250 grams all-purpose flour
30 grams water, divide into 2 parts
8 grams iodized salt
1 gram kansui
1 whole egg
5 grams powdered shrimp flavor
yellow food color
cauldron for frying pan
molds (big can with holes on opposite ends)
In a mixing bowl, mix flour and powdered shrimp paste.
Dissolve salt and kansui separately in equal amounts of water.
Add egg to the salt solution. Mix then add food color according to brightness desired.
Put flour in a mixing bowl. Mix in powdered shrimp flavor, then the colored egg-salt mixture. Add the dissolved kansui. Blend well until dough is formed.
Knead dough with your hand until firm. Divide into several small patties.

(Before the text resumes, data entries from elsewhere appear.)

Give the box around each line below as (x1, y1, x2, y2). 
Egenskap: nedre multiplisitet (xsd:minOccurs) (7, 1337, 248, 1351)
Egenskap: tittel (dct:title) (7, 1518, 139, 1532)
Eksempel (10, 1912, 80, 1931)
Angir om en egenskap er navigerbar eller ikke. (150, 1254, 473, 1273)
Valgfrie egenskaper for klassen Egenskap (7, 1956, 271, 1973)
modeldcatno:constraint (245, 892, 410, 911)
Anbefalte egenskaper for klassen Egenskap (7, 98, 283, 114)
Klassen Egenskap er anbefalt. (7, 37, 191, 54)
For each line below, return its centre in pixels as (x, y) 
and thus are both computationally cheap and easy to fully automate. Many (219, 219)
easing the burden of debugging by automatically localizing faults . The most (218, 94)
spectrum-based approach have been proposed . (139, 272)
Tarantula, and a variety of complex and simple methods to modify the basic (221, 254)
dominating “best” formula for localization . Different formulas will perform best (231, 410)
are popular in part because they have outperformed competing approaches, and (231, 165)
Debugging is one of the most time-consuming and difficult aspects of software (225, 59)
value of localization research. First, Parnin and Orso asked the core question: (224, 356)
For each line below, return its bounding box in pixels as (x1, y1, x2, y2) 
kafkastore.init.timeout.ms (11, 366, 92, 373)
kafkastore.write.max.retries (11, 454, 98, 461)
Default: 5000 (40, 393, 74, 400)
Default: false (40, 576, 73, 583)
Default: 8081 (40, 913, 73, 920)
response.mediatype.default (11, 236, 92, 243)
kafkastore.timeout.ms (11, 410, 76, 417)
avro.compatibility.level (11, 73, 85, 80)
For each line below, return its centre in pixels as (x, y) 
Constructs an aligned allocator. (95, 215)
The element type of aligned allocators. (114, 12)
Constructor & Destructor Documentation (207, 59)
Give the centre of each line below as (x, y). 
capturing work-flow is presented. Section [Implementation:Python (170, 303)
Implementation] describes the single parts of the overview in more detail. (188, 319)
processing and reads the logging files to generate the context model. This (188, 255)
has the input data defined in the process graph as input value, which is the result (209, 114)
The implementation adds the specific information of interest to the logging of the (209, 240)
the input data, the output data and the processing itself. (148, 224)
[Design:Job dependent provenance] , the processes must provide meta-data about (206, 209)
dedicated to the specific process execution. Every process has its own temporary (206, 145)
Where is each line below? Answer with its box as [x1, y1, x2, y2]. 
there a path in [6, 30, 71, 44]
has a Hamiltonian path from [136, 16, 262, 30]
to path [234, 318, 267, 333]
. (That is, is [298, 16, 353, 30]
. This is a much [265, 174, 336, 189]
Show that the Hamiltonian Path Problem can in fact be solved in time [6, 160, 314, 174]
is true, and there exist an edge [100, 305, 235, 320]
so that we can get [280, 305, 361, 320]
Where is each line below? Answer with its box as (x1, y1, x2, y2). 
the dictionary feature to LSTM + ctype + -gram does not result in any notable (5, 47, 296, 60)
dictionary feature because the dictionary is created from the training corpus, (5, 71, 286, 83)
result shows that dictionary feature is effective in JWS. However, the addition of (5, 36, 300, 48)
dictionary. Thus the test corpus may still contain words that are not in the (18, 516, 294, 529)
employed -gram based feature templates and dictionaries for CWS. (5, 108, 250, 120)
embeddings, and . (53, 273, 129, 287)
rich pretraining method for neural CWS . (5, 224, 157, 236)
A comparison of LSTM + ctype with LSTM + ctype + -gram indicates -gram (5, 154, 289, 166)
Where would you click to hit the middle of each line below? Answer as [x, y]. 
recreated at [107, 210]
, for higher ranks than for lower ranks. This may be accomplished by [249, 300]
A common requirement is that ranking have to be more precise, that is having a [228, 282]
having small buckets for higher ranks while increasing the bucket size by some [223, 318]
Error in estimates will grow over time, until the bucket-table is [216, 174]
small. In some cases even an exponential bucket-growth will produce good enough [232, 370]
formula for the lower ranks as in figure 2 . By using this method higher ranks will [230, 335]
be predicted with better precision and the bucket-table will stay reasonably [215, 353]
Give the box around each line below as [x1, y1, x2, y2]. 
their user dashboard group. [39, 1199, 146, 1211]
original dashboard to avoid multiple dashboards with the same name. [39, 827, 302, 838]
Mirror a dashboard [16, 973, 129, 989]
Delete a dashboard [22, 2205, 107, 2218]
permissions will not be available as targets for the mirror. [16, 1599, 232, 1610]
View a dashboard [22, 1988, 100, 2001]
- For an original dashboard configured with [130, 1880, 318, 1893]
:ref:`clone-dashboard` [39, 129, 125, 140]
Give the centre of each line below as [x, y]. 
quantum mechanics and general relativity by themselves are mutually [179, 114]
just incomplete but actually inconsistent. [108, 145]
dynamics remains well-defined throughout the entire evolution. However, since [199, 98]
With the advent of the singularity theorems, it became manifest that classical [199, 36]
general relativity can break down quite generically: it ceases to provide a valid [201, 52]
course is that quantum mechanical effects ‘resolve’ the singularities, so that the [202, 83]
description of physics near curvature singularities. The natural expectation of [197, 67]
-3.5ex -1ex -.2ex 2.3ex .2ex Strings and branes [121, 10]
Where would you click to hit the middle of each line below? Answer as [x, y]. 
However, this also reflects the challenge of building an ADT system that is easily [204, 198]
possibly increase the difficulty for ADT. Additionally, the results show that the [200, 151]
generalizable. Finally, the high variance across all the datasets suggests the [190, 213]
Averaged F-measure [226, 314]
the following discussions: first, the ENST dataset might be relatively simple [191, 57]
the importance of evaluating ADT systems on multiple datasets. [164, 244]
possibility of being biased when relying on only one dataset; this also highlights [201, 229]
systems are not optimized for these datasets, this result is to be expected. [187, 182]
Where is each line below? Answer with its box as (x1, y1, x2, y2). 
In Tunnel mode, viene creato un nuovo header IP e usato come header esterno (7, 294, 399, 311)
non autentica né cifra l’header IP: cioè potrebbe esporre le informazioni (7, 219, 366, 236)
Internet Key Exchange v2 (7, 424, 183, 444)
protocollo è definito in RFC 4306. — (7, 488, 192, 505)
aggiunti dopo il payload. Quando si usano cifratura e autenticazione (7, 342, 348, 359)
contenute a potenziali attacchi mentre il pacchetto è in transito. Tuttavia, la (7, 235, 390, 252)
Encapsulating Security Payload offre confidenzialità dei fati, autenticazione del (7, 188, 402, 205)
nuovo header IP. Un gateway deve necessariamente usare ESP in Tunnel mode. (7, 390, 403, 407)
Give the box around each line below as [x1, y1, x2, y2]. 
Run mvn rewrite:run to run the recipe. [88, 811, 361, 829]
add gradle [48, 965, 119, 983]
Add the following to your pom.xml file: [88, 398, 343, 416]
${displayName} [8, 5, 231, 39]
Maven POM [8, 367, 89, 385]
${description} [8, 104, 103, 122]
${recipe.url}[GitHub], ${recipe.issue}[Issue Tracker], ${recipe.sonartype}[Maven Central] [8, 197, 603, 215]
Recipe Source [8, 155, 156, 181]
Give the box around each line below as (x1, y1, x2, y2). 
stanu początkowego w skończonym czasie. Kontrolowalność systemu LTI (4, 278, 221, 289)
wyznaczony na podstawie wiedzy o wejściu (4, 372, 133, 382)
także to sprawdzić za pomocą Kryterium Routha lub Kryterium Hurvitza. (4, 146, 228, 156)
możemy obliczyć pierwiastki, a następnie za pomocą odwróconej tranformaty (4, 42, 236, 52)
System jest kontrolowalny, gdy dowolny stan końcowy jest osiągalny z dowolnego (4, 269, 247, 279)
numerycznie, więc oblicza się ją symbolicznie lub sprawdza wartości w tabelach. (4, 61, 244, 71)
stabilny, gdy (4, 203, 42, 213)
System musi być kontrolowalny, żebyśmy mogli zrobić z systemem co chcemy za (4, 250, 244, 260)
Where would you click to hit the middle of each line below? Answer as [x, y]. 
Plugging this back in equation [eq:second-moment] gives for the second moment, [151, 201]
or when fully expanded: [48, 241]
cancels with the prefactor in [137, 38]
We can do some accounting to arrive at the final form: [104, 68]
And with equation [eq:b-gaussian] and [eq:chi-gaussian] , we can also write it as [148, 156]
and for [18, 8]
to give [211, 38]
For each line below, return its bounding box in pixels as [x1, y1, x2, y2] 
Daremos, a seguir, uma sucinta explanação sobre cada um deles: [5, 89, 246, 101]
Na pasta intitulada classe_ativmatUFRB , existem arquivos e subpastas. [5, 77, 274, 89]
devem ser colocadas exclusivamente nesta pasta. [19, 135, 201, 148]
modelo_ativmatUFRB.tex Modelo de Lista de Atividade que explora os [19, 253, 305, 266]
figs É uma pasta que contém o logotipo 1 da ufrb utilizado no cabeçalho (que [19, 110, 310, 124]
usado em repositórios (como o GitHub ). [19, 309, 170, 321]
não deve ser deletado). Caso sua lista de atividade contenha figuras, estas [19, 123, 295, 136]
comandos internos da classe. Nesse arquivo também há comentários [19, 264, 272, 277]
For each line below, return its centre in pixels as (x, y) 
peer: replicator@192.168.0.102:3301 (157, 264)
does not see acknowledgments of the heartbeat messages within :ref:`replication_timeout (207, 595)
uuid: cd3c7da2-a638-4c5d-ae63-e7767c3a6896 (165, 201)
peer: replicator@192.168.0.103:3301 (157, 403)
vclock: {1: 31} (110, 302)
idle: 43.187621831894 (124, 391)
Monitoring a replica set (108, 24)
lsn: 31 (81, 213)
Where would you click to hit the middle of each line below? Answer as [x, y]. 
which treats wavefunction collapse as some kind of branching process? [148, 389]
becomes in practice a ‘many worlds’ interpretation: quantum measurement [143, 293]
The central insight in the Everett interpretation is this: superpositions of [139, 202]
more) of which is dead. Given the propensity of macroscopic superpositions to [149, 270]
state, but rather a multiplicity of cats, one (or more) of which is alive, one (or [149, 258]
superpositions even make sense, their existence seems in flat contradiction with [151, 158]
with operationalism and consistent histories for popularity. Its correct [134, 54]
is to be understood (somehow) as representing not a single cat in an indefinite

Pass the patties several times through the pasta maker set at roller #1 till fine. Adjust roller to setting #4; again pass patties through it. To form finer and thinner patties, set the roller to #6.
Using the narrow cutter of the pasta maker, cut dough sheets into standard size of canton noodles.
Dunk the canton noodles in boiling water. As soon as they float, take them out and soak in cold water for a short while.
Place wet canton noodles inside mold. Fill the cauldron with oil. Heat oil until noodles are firm.
When firm, remove noodles from the mold. Cook until golden brown. Take the noodles out of the cauldron and drain excess oil. Dry and wrap in plastic sheets.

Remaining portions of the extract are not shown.